Rose Darko in anguish over her son's inner turmoil
And let's pay special consideration to Donnie's mother, Rose Darko.  Rose (played beautifully by Mary McDonnell) is not presented like the Adventureland stepmother even though she too is well-to-do and lives in a large (even by movie standards), beautiful home and has a husband who plays golf with the affluent men of the town.  She worries about her family and will do anything for her son.  She is nice to people and tries to make peace but is anything but shallow.

The Darko parents are authority figures, setting the rules of their home and expecting them to be followed,  but their family seems anything but reserved, uptight, or authoritarian.  They are the all-American family, imperfect but in each other's corner.  The family bickers but clearly love each other.  The parents are obviously in love with each other and in love with their children.

Has there been as sympathetic a portrayal of a explicitly conservative or Republican family in the last 40 years?

This is not to say that there are no ideas in the film that may be interpreted as liberal.  But I think it is more noteworthy that the film almost seems pro-conservative for daring to not be anti-conservative.

Now, let's consider Adventureland.  Good writing, good acting.  But a more typical, even hackneyed,  political orientation.   The female protagonist (played by Kristin Stewart) goes out of her way to be nasty and humiliating to her stepmother.  You see, she's angry about her mother dying, naturally, and she takes it out on this interloper.  But if you watch the film, this woman is presented as a shallow, materialistic, phony woman -- presented as such in a shallow, superficial way -- and this is part of why our leading lady hates her so.  Gotta hate those money-lovin' Republicans.  If this affluent woman is getting a lot of nasty treatment she probably deserves it.

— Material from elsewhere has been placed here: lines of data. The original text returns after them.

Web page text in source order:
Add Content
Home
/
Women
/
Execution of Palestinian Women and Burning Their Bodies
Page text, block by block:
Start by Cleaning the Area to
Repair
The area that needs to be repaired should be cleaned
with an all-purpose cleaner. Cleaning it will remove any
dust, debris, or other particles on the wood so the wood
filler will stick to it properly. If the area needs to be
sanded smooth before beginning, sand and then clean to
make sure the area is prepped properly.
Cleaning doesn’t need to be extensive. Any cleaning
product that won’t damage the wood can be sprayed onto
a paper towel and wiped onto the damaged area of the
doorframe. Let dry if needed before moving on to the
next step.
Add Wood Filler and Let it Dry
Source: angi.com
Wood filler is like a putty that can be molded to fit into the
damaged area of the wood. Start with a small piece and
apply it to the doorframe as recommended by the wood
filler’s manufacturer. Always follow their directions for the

Another bit of character exposition takes place when she stands up for a socially awkward literature-loving boy that's become part of her circle of theme park friends.  Another girl who works at the park likes making out with and/or sleeping with this geeky kid, but suddenly stops because she doesn't want her Catholic family giving her a hard time about seeing a Jewish boy.  Because she stops seeing him because her family disapproves (instead of a good reason, like finding him too boring or ugly for a long-term relationship), our leading lady confronts this horrible racist and tells her off, and insinuates that maybe someone as bigoted as her hates gays as well.  Yep, probably a gay-basher too.  She formally revokes her friendship with this awful bigot.  You see, this was a dark era before it became popular to shame people out of eating at Chik-fil-A and popular for large corporations to come out in support of same-sex marriage, before schools could force students to watch films that promote alternate family lifestyles without parents' consent.

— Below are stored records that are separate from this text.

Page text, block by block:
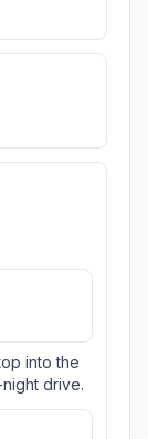
into the
drive.
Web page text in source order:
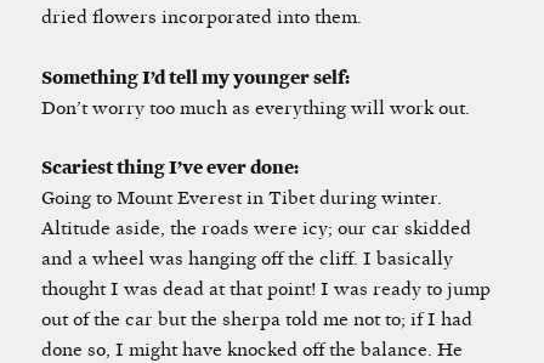
dried flowers incorporated into them.
Something I’d tell my younger self:
Don’t worry too much as everything will work out.
Scariest thing I’ve ever done:
Going to Mount Everest in Tibet during winter.
Altitude aside, the roads were icy; our car skidded
and a wheel was hanging off the cliff. I basically
thought I was dead at that point! I was ready to jump
out of the car but the sherpa told me not to; if I had
done so, I might have knocked off the balance. He
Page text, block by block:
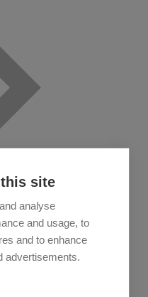
site
analyse
and usage, to
and to enhance
advertisements.

<spoiler> Now, this female protagonist is falling in love with a boy who is obviously sensitive and has more integrity than the average joe, she knows this, and she continues a torrid affair with a married man anyway.  She is breaking up with this jerk anyway as she is found out, so you know she's not that bad.  She gets forgiven, of course. </spoiler>  But she never has to face her ex-friend and apologize for being a self-righteous phony, because her ex-friend was so much more awful than being a slutty, two-timing phony.  (I said a bad word!  Maybe Obama can call her and ask her how she's holding up!)  There is no resolution after all that self-righteousness.

Life has imitated art, as shortly after making a point of her willingness to make out on with either a man or a woman on live tv (MTV awards?) Kristen Stewart shattered her image of storybook love with Patterson by having a torrid affair with a director on the set of Snow White and the Huntsman.  But I bet she supports all the right causes (i.e. the left causes) in Hollywood.

I wonder if Stewart would have passed up a role in Donnie Darko... it is a little questionable to make Republicans look good, after all. 'Cause if you were watching the 2012 'New Tone in Washington' campaign, you know that Republicans want to make the poor poorer, oppress women and punish women with babies, and hate gay people.  (Thank you, Barry, for your leadership in setting the tone.)